*YOUR GOAL:* Print exactly the lines from the one that contains "GitHub action but" through the last line of the material, both included, and leave out all pictures.

*MATERIAL FOR THIS EXERCISE:*
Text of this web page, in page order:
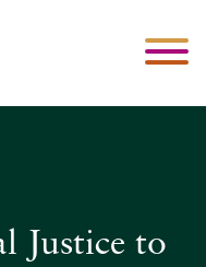
Justice to
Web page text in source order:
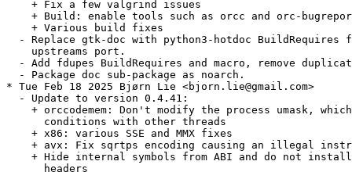
    + Fix a few valgrind issues
+ Build: enable tools such as orcc and orc-
    + Various build fixes
- Replace gtk-doc with python3-hotdoc BuildRequires
    upstreams port.
- Add fdupes BuildRequires and macro, remove
  - Package doc sub-package as noarch.
* Tue Feb 18 2025 Bjørn Lie <bjorn.lie@gmail.com>
  - Update to version 0.4.41:
+ orccodemem: Don't modify the process umask,
      conditions with other threads
    + x86: various SSE and MMX fixes
+ avx: Fix sqrtps encoding causing an illegal
+ Hide internal symbols from ABI and do not
      headers
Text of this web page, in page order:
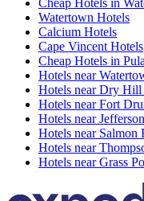
Watertown Hotels
Calcium Hotels
Cape Vincent Hotels
Cheap Hotels in
Hotels near
Hotels near Dry Hill
Hotels near Fort
Hotels near
Hotels near Salmon
Hotels near
Hotels near Grass
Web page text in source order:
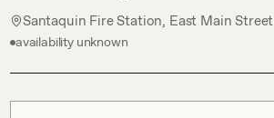
Santaquin Fire Station, East Main Street
availability unknown
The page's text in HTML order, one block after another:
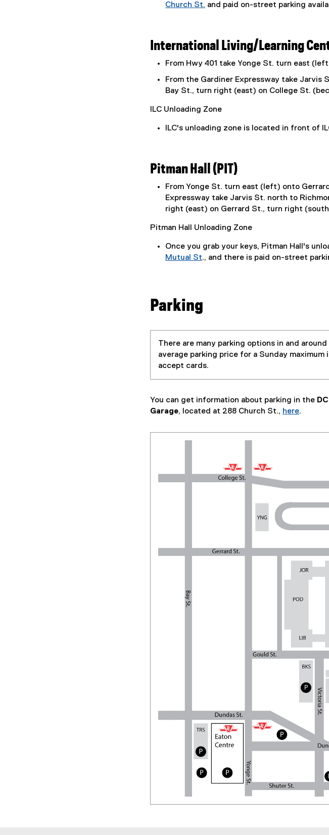
Church St.
e
n
i
n
n
w
)
and paid on-street parking
International Living/Learning
From Hwy 401 take Yonge St. turn east
From the Gardiner Expressway take
Bay St., turn right (east) on College St.
ILC Unloading Zone
ILC's unloading zone is located in front of
Pitman Hall (PIT)
From Yonge St. turn east (left) onto
Expressway take Jarvis St. north to
right (east) on Gerrard St., turn right
Pitman Hall Unloading Zone
Once you grab your keys, Pitman Hall's
Mutual St
e
n
n
n
e
w
i
n
o
., and there is paid on-street
Parking
There are many parking options in and
average parking price for a Sunday
accept cards.
You can get information about parking in the
Garage, located at 288 Church St., here.
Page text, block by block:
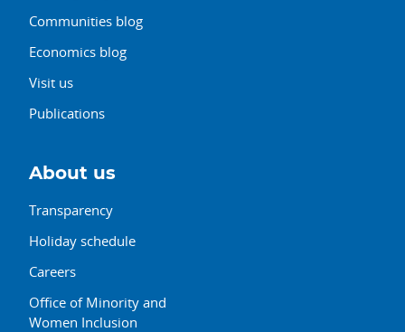
Communities blog
Economics blog
Visit us
Publications
About us
Transparency
Holiday schedule
Careers
Office of Minority and
Women Inclusion
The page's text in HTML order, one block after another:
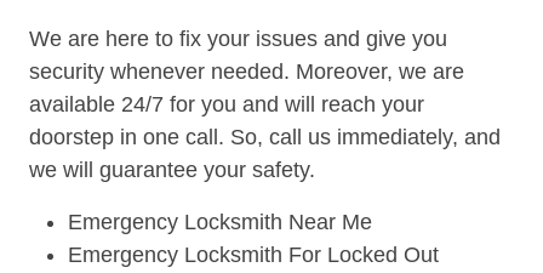
We are here to fix your issues and give you
security whenever needed. Moreover, we are
available 24/7 for you and will reach your
doorstep in one call. So, call us immediately, and
we will guarantee your safety.
Emergency Locksmith Near Me
Emergency Locksmith For Locked Out
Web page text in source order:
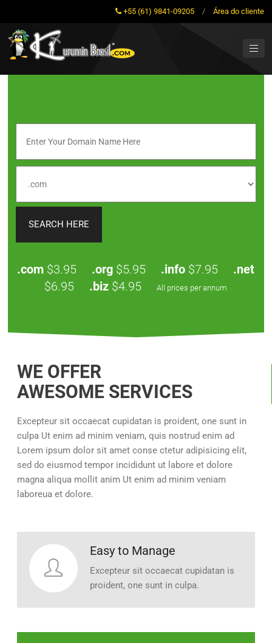
+55 (61) 9841-09205 / Área do cliente
.com $3.95 .org $5.95 .info $7.95
.net
$6.95
.biz $4.95 All prices per annum
WE OFFER
AWESOME SERVICES
Excepteur sit occaecat cupidatan is proident, one sunt in
culpa Ut enim ad minim veniam, quis nostrud enim ad
Lorem ipsum dolor sit amet conse ctetur adipisicing elit,
sed do eiusmod tempor incididunt ut labore et dolore
magna aliqua mollit anim Ut enim ad minim veniam
laboreua et dolore.
Easy to Manage
Excepteur sit occaecat cupidatan is
proident, one sunt in culpa.
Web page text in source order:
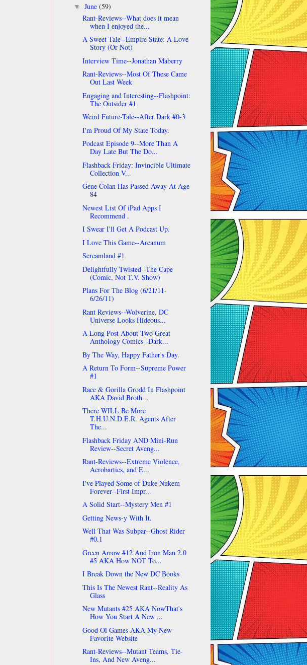
▼ June (59)
Rant-Reviews--What does it mean
when I enjoyed the...
A Sweet Tale--Empire State: A Love
Story (Or Not)
Interview Time--Jonathan Maberry
Rant-Reviews--Most Of These Came
Out Last Week
Engaging and Interesting--Flashpoint:
The Outsider #1
Weird Future-Tale--After Dark #0-3
I'm Proud Of My State Today.
Podcast Episode 9--More Than A
Day Late But The Do...
Flashback Friday: Invincible Ultimate
Collection V...
Gene Colan Has Passed Away At Age
84
Newest List Of iPad Apps I
Recommend .
I Swear I'll Get A Podcast Up.
I Love This Game--Arcanum
Screamland #1
Delightfully Twisted--The Cape
(Comic, Not T.V. Show)
Plans For The Blog (6/21/11-
6/26/11)
Rant Reviews--Wolverine, DC
Universe Looks Hideous...
A Long Post About Two Great
Anthology Comics--Dark...
By The Way, Happy Father's Day.
A Return To Form--Supreme Power
#1
Race & Gorilla Grodd In Flashpoint
AKA David Broth...
There WILL Be More
T.H.U.N.D.E.R. Agents After
The...
Flashback Friday AND Mini-Run
Review--Secret Aveng...
Rant-Reviews--Extreme Violence,
Acrobartics, and E...
I've Played Some of Duke Nukem
Forever--First Impr...
A Solid Start--Mystery Men #1
Getting News-y With It.
Well That Was Subpar--Ghost Rider
#0.1
Green Arrow #12 And Iron Man 2.0
#5 AKA How NOT To...
I Break Down the New DC Books
This Is The Newest Rant--Reality As
Glass
New Mutants #25 AKA NowThat's
How You Start A New ...
Good Ol Games AKA My New
Favorite Website
Rant-Reviews--Mutant Teams, Tie-
Ins, And New Aveng...
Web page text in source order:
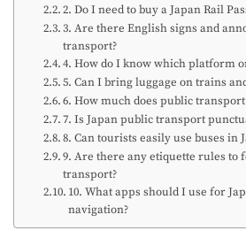
2. Do I need to buy a Japan Rail
3. Are there English signs and
transport?
4. How do I know which platform
5. Can I bring luggage on trains
6. How much does public transport
7. Is Japan public transport
8. Can tourists easily use buses in
9. Are there any etiquette rules to
transport?
10. What apps should I use for
navigation?
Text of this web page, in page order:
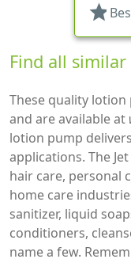
star
Find all
These quality
and are available at
lotion pump
applications. The
hair care, personal
home care
sanitizer, liquid
conditioners,
name a few.
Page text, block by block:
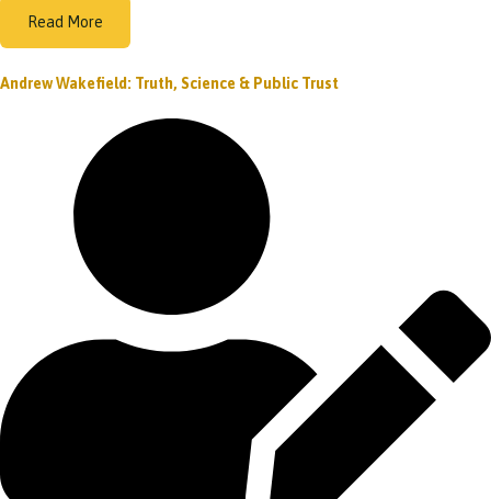
Read More
Andrew Wakefield: Truth, Science & Public Trust
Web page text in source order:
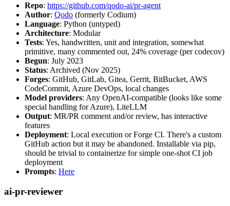
Repo: https://github.com/qodo-ai/pr-agent
Author: Qodo (formerly Codium)
Language: Python (untyped)
Architecture: Modular
Tests: Yes, handwritten, unit and integration, somewhat
primitive, many commented out, 24% coverage (per codecov)
Begun: July 2023
Status: Archived (Nov 2025)
Forges: GitHub, GitLab, Gitea, Gerrit, BitBucket, AWS
CodeCommit, Azure DevOps, local changes
Model providers: Any OpenAI-compatible (looks like some
special handling for Azure), LiteLLM
Output: MR/PR comment and/or review, has interactive
features
Deployment: Local execution or Forge CI. There's a custom
GitHub action but it may be abandoned. Installable via pip,
should be trivial to containerize for simple one-shot CI job
deployment
Prompts: Here
ai-pr-reviewer
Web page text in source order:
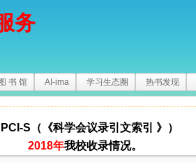
务
书 馆 AI-ima 学习生态圈 热书发现
S（《科学会议录引文索引 》）
2018年我校收录情况。
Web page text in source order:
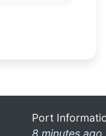
Port
8 minutes ago

*WORKED SOLUTION:*
GitHub action but it may be abandoned. Installable via pip,
should be trivial to containerize for simple one-shot CI job
deployment
Prompts: Here
ai-pr-reviewer
Web page text in source order:
务
书 馆 AI-ima 学习生态圈 热书发现
S（《科学会议录引文索引 》）
2018年我校收录情况。
Web page text in source order:
Port
8 minutes ago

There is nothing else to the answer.